Celestia turned to the map with a frown. "That's what I'm worried about. Because, without the Elements of Harmony to reign him in, who knows what disaster Discord will bring to wherever he wound up?"

Elemental Nations, Konoha…

Naruto was having one of his better dreams, one where he had just been pronounced Hokage and had declared the day become National Ramen Day. However, just as he was about to give Sakura a kiss on the cheek after she had proclaimed her undying love for him and saying that Sasuke was a loser, the band began to play a little too loudly. In fact, they were playing so loudly the entire village was shaking, and no matter how much Naruto ordered them to stop they just kept playing louder and louder until finally –

"AUGH!" Naruto yelped as a particularly loud trumpet blast sounded off right by his ear, waking him up and sending him flying. Clinging to the ceiling with chakra from where he leapt up from, Naruto could only glare at the source of his rude awakening. Discord stood in the middle of his bedroom, an assortment of instruments strapped to his body and playing full blast, some even without the Draconequus touching them.

"Discord," he growled, "I thought you said you were going to cut back on the chaos?!"

Discord spat out the harmonica in his mouth and gave the irate blonde a cheeky grin. "Well, since you told your Hokage yesterday," at this Discord's head turned into a replica of Naruto's and even matched his voice, "'I wanna get back to training Gramps so I'll be ready for the finals next month,'" at this he turned his head back to normal, "I figured you'd thank me for making sure you got up on time!"

Naruto looked at him flatly and said, "And the reason you couldn't wake me up normally is because…?"

Discord teleported beside the blonde and gave his whiskered cheek a pinch while saying cheerfully, "What better way is there to start the day than with a little music, Fishcake?"

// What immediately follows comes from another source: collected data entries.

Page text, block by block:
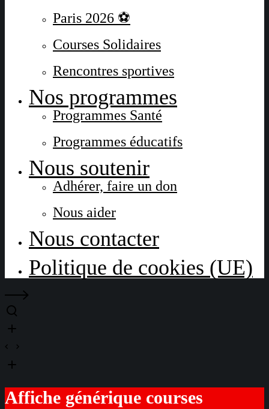
Paris 2026 ⚽
Courses Solidaires
Rencontres sportives
Nos programmes
Programmes Santé
Programmes éducatifs
Nous soutenir
Adhérer, faire un don
Nous aider
Nous contacter
Politique de cookies (UE)
Affiche générique courses
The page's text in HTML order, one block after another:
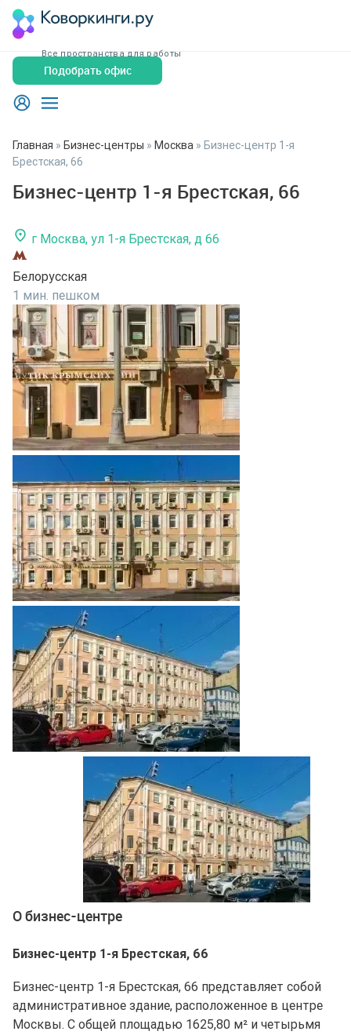
Все пространства для работы
Подобрать офис
Главная » Бизнес-центры » Москва » Бизнес-центр 1-я
Брестская, 66
Бизнес-центр 1-я Брестская, 66
г Москва, ул 1-я Брестская, д 66
Белорусская
1 мин. пешком
О бизнес-центре
Бизнес-центр 1-я Брестская, 66
Бизнес-центр 1-я Брестская, 66 представляет собой
административное здание, расположенное в центре
Москвы. С общей площадью 1625,80 м² и четырьмя
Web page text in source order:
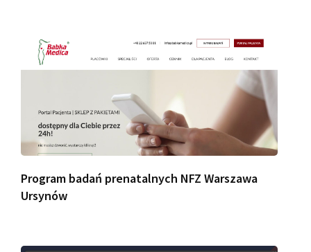
Program badań prenatalnych NFZ Warszawa
Ursynów
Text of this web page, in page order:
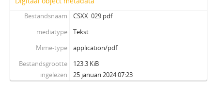
Bestandsnaam
CSXX_029.pdf
mediatype
Tekst
Mime-type
application/pdf
Bestandsgrootte
123.3 KiB
ingelezen
25 januari 2024 07:23
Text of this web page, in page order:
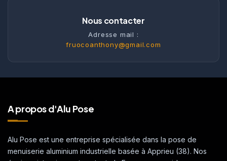
Nous contacter
Adresse mail :
fruocoanthony@gmail.com
A propos d'Alu Pose
Alu Pose est une entreprise spécialisée dans la pose de
menuiserie aluminium industrielle basée à Apprieu (38). Nos
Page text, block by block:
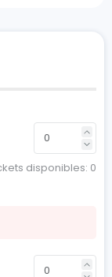
disponibles: 0
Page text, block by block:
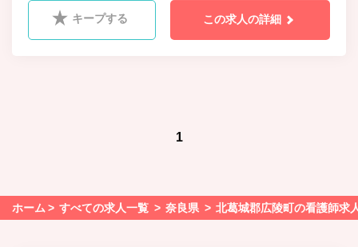
キープする この求人の詳細
1
ホーム すべての求人一覧 奈良県 北葛城郡広陵町の看護師求
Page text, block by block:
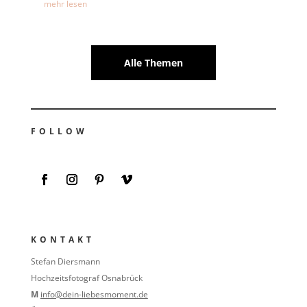
mehr lesen
Alle Themen
FOLLOW
KONTAKT
Stefan Diersmann
Hochzeitsfotograf Osnabrück
M info@dein-liebesmoment.de
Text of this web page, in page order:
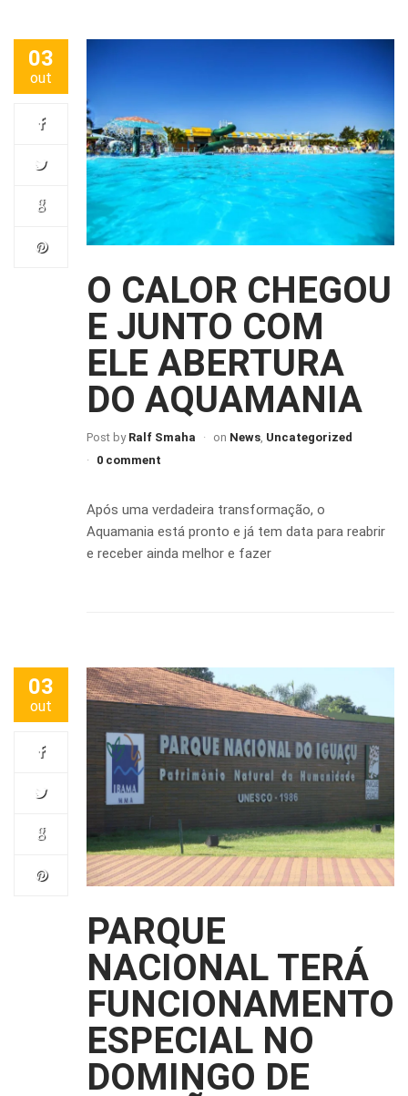
03
out
O CALOR CHEGOU
E JUNTO COM
ELE ABERTURA
DO AQUAMANIA
Post by Ralf Smaha on News Uncategorized
0 comment
Após uma verdadeira transformação, o
Aquamania está pronto e já tem data para reabrir
e receber ainda melhor e fazer
03
out
PARQUE
NACIONAL TERÁ
FUNCIONAMENTO
ESPECIAL NO
DOMINGO DE

The Chaos Lord then turned away and headed to the door. "Now, be a good little ninja in training and get ready while I go make breakfast."

"You're not my mother," Naruto grumbled under his breath as his door closed. Giving a sigh, Naruto turned to his closet to pull out a clean change of clothes. However, instead of seeing his usual outfits hanging in his closet, the minute Naruto opened the door he was greeted with the sight of what appeared to be an endless void of shifting colors, floating islands, and…what looked like a herd of flying pigs? Slamming the door closed with a bewildered look, Naruto turned and shouted, "DISCORD!"

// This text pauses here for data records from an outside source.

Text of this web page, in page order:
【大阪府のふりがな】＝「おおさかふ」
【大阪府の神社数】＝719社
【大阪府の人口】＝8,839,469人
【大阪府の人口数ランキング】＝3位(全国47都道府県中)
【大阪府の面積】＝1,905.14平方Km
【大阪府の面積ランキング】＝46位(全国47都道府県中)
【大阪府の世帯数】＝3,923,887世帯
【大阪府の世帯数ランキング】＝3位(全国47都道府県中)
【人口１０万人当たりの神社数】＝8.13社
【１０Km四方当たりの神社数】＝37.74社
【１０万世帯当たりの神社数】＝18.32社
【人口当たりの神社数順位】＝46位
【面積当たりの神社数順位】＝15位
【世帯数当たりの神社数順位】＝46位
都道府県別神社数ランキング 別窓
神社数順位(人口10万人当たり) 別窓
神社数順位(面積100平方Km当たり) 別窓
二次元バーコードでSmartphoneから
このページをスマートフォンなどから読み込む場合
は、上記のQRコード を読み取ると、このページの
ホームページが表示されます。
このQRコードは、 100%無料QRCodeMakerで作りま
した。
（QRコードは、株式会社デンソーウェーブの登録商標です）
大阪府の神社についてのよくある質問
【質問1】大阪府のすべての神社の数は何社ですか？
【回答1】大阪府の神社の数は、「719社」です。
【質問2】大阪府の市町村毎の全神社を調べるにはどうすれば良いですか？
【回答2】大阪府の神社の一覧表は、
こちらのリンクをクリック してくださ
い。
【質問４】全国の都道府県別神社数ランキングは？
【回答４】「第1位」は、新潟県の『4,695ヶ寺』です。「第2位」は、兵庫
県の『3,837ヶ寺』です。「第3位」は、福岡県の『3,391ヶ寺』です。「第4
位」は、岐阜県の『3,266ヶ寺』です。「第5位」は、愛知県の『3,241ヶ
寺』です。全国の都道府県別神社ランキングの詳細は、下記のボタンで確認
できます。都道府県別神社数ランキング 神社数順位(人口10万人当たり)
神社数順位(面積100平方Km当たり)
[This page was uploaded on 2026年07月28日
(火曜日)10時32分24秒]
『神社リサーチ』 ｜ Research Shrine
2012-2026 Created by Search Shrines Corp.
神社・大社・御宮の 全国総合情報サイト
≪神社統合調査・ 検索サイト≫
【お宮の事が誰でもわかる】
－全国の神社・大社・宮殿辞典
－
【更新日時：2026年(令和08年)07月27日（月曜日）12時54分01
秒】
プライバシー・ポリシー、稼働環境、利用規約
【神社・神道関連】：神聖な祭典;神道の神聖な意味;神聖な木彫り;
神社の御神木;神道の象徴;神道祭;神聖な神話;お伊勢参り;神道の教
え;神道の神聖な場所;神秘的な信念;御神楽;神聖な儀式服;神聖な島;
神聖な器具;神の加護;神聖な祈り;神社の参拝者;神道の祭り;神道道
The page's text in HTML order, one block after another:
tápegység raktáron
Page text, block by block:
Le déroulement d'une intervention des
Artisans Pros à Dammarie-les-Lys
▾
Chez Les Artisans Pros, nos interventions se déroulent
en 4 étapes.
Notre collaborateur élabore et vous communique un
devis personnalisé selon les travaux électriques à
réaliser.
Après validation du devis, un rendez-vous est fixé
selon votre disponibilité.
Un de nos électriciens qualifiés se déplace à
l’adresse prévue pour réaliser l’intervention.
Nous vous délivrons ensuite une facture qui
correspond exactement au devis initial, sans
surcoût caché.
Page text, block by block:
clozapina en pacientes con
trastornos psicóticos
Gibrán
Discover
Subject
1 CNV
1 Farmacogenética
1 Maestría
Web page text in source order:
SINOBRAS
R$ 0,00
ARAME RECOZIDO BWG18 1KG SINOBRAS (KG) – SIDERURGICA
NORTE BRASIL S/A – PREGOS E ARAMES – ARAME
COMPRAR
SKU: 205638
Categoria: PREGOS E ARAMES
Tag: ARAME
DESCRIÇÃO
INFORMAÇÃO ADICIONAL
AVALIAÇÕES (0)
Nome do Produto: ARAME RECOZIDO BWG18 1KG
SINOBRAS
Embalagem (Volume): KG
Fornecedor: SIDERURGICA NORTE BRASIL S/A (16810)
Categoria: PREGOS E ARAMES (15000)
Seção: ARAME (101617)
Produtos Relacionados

Appearing in a flash of light, the Spirit of Disharmony now had on a frilly maid's dress and was holding a breakfast tray that had eggs and bacon in the shape of a smiley face on it. "You shouted?" he asked sweetly.

Naruto's eyebrow twitched and said in a strained voice, "What did you do to my closet?"

Discord quirked a brow before opening the door a crack to sneak a peek. He then closed it and asked, "Oh, was there something different about it?"

Eyebrow twitching so fast you could almost dance to it, Naruto seethed, "I don't know, do closets normally have what look like the gateway to h*** in them?" he paused, thinking something was off before focusing at the matter at hand.

He then flung open the closet door and braced himself using chakra on the floor as he gestured to the chaotic void his closet had become. The action caused an almost vacuum like effect as several objects in his room got caught up in the resulting winds. Naruto shouted over the noise, "DOES THIS LOOK NATURAL TO YOU?!"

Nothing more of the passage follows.